" I can’t help but get frustrated. The general consensus of the population is that people support organ donation and survey after survey shows that people would like to be organ donors in the event of their death. Yet there is still such a discrepancy, only 22% of people are on the organ donor register, and still the number of transplants is decreasing. Whilst I am determined to keep on raising awareness at times I feel like I am fighting a losing battle.
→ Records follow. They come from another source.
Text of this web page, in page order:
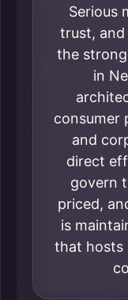
Serious
trust, and
the
in
consumer
and
direct
govern
priced,
is
that hosts
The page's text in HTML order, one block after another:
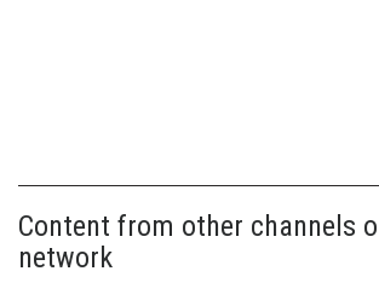
Content from other channels
network
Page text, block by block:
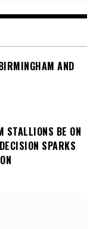
AND
STALLIONS BE ON
SPARKS
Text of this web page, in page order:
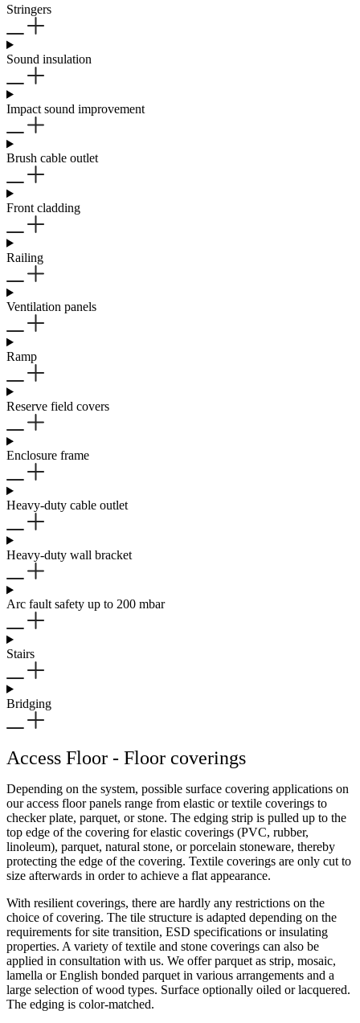
Stringers
Sound insulation
Impact sound improvement
Brush cable outlet
Front cladding
Railing
Ventilation panels
Ramp
Reserve field covers
Enclosure frame
Heavy-duty cable outlet
Heavy-duty wall bracket
Arc fault safety up to 200 mbar
Stairs
Bridging
Access Floor - Floor coverings
Depending on the system, possible surface covering applications on
our access floor panels range from elastic or textile coverings to
checker plate, parquet, or stone. The edging strip is pulled up to the
top edge of the covering for elastic coverings (PVC, rubber,
linoleum), parquet, natural stone, or porcelain stoneware, thereby
protecting the edge of the covering. Textile coverings are only cut to
size afterwards in order to achieve a flat appearance.
With resilient coverings, there are hardly any restrictions on the
choice of covering. The tile structure is adapted depending on the
requirements for site transition, ESD specifications or insulating
properties. A variety of textile and stone coverings can also be
applied in consultation with us. We offer parquet as strip, mosaic,
lamella or English bonded parquet in various arrangements and a
large selection of wood types. Surface optionally oiled or lacquered.
The edging is color-matched.

It is true that every day we receive messages from people who have been touched by our campaign or who have learned that they can sign up via the net and have done so straight away (this is the most common response) but I cannot contact everyone in the country to make sure they have considered the topic… and I am running out of time. I mentioned the dizziness and puffy spells at clinic, and they explained that my heart has to work pretty hard now due to teenytiny lungs, then gently told me that perhaps I need to slow down a bit. This is not what I wanted to hear. I wanted to hear that there is something miraculous that they can do to keep my lungs holding on that bit longer, to improve them a bit more and to help me last that extra mile whilst I wait for my transplant, but they can’t do that.
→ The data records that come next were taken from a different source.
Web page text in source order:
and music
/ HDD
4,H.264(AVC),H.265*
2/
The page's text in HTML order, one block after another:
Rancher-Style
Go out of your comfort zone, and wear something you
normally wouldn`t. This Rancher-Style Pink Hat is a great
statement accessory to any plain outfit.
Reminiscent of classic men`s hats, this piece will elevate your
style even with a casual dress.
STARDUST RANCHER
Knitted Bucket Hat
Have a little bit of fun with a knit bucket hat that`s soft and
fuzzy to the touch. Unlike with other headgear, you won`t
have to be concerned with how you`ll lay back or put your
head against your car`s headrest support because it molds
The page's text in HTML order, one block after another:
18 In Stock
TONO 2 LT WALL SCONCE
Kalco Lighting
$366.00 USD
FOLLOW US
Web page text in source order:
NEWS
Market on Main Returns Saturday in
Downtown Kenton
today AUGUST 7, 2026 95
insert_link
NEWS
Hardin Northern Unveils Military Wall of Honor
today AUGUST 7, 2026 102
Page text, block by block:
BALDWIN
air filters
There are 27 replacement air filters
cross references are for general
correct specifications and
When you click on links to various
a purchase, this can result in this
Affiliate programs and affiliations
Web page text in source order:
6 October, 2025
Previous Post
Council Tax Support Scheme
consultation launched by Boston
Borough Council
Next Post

As my mum pointed out on the way home (which made me want to deck her although it is clearly not her fault and she is 100% right) it is down to luck really. If I am lucky enough to be in the 50% that get this transplant then yay, fantastic, the possibility of some years with healthy lungs is an exciting contemplation, but because it is down to luck, this is why I have decided to go out and live life now, not cocoon away in a self preservative manner. But it still makes me sad, I am not brave, I am greedy and desperately want to keep on living."